Records drawn from a dataset:
━━━━━━━━━━━━━━━━
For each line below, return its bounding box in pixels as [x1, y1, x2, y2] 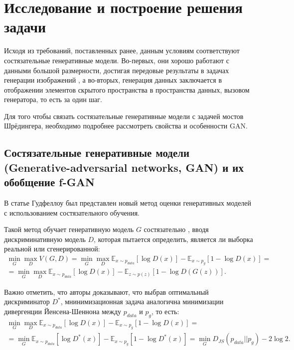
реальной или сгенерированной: [4, 243, 100, 254]
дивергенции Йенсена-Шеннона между [4, 306, 122, 316]
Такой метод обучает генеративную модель [4, 224, 134, 234]
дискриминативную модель [4, 233, 86, 244]
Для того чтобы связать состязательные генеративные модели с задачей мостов [4, 111, 244, 121]
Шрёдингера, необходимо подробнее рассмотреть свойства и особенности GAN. [4, 120, 248, 131]
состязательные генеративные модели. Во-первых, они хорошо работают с [4, 55, 229, 65]
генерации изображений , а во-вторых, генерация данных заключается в [4, 75, 222, 85]
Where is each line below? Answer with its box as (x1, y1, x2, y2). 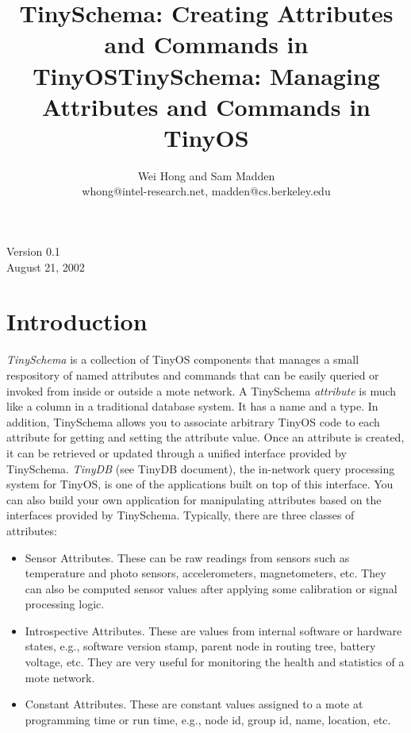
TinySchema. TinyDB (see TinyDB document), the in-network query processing (6, 460, 395, 476)
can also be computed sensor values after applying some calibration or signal (25, 580, 398, 596)
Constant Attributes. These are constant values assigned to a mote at (25, 696, 363, 712)
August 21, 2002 (6, 258, 85, 275)
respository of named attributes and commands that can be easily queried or (6, 366, 379, 383)
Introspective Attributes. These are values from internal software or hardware (25, 622, 402, 638)
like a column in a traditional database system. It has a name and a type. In (6, 398, 378, 415)
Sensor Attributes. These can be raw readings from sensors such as (25, 549, 350, 565)
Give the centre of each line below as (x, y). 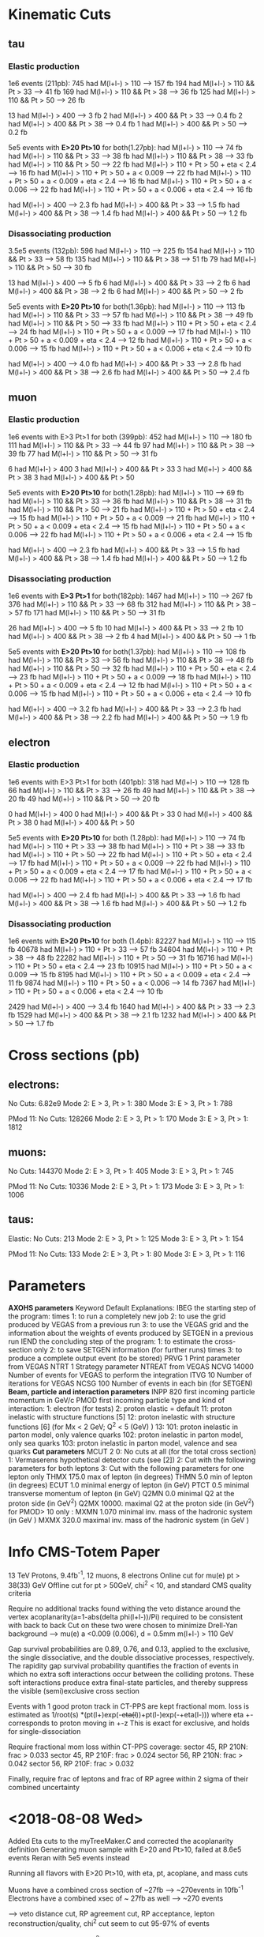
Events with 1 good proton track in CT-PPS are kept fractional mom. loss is (129, 1706)
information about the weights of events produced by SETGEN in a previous (131, 1333)
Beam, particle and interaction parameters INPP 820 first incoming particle (132, 1391)
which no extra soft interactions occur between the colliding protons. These (131, 1674)
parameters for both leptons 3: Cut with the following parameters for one (126, 1469)
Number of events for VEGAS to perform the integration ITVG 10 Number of (130, 1375)
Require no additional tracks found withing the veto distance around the (125, 1608)
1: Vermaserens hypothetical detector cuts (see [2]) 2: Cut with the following (132, 1460)
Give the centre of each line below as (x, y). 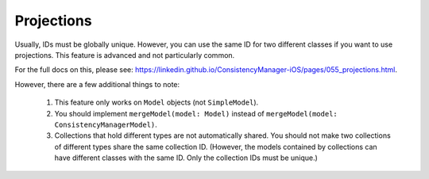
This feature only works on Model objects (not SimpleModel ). (157, 102)
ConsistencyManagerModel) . (106, 124)
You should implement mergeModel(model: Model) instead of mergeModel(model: (196, 113)
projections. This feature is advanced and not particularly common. (125, 55)
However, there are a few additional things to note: (97, 84)
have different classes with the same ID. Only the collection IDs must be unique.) (186, 158)
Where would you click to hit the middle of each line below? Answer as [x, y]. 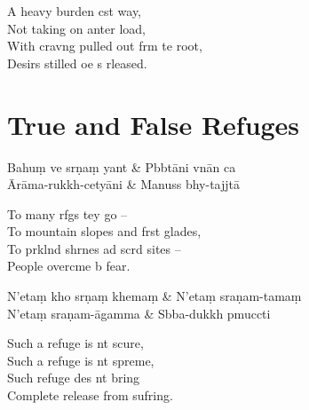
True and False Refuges [154, 124]
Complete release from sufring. [90, 395]
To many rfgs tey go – [67, 213]
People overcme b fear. [69, 266]
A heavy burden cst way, [75, 11]
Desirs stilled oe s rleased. [77, 63]
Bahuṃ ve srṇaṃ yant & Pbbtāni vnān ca [122, 166]
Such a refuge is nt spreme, [81, 360]
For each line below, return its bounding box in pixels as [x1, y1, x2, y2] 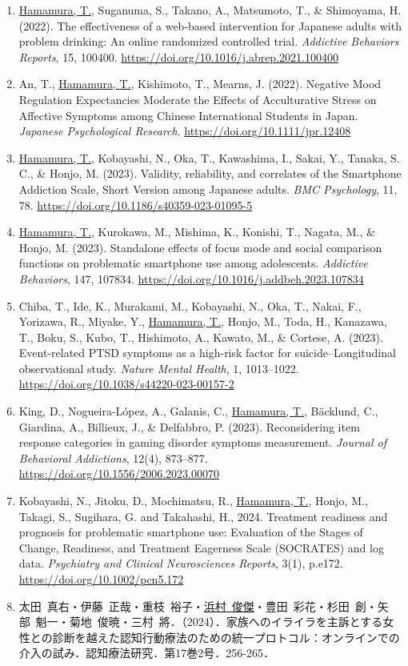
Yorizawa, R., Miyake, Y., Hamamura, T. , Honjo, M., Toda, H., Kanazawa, [18, 313, 387, 330]
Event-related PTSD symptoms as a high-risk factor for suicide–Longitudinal [18, 344, 396, 361]
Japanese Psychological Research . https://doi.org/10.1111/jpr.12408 [18, 122, 351, 139]
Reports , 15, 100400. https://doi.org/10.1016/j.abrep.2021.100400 [18, 48, 338, 65]
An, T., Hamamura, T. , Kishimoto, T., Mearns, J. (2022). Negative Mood [18, 75, 382, 92]
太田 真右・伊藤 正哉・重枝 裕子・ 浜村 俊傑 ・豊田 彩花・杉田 [18, 597, 350, 614]
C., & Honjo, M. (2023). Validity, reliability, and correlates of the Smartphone [18, 165, 402, 182]
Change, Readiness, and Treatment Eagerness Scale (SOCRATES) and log [18, 539, 384, 556]
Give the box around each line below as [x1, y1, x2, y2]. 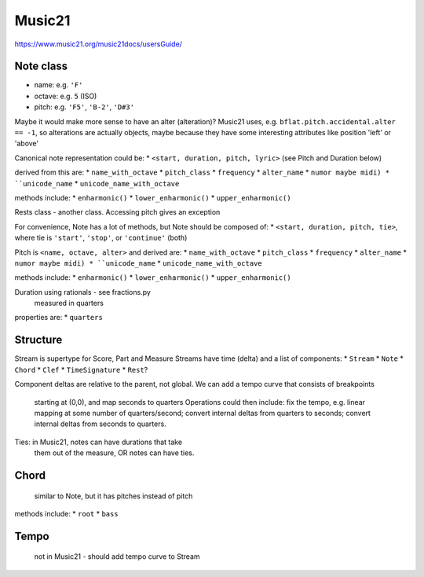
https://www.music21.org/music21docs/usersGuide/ [14, 39, 182, 49]
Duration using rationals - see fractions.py [14, 287, 151, 296]
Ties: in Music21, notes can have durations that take [14, 437, 183, 447]
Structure [14, 333, 63, 347]
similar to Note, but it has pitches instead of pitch [34, 491, 193, 501]
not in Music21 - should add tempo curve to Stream [34, 552, 200, 561]
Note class [14, 60, 68, 73]
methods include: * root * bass [14, 509, 119, 518]
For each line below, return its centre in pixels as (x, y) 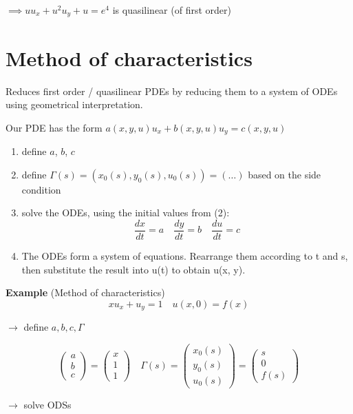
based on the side (285, 174)
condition (41, 189)
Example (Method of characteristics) (85, 292)
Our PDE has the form (54, 127)
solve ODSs (47, 404)
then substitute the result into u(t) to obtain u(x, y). (133, 269)
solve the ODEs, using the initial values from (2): (126, 213)
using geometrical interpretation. (74, 104)
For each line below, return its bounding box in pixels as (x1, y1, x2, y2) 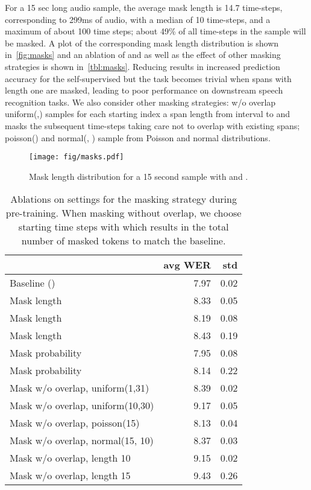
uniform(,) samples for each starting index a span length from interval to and (5, 107, 291, 120)
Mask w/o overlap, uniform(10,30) (10, 398, 154, 413)
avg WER (163, 258, 211, 272)
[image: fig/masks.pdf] (29, 153, 124, 162)
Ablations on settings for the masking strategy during (10, 192, 237, 206)
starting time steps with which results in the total (18, 220, 229, 234)
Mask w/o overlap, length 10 (10, 451, 131, 465)
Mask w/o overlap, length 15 (10, 468, 131, 483)
━━━━━━━━━━━━━━━━
In the entries above, find each line with "length" and list it.

WORKED SOLUTION:
uniform(,) samples for each starting index a span length from interval to and (5, 107, 291, 120)
Mask w/o overlap, length 10 (10, 451, 131, 465)
Mask w/o overlap, length 15 (10, 468, 131, 483)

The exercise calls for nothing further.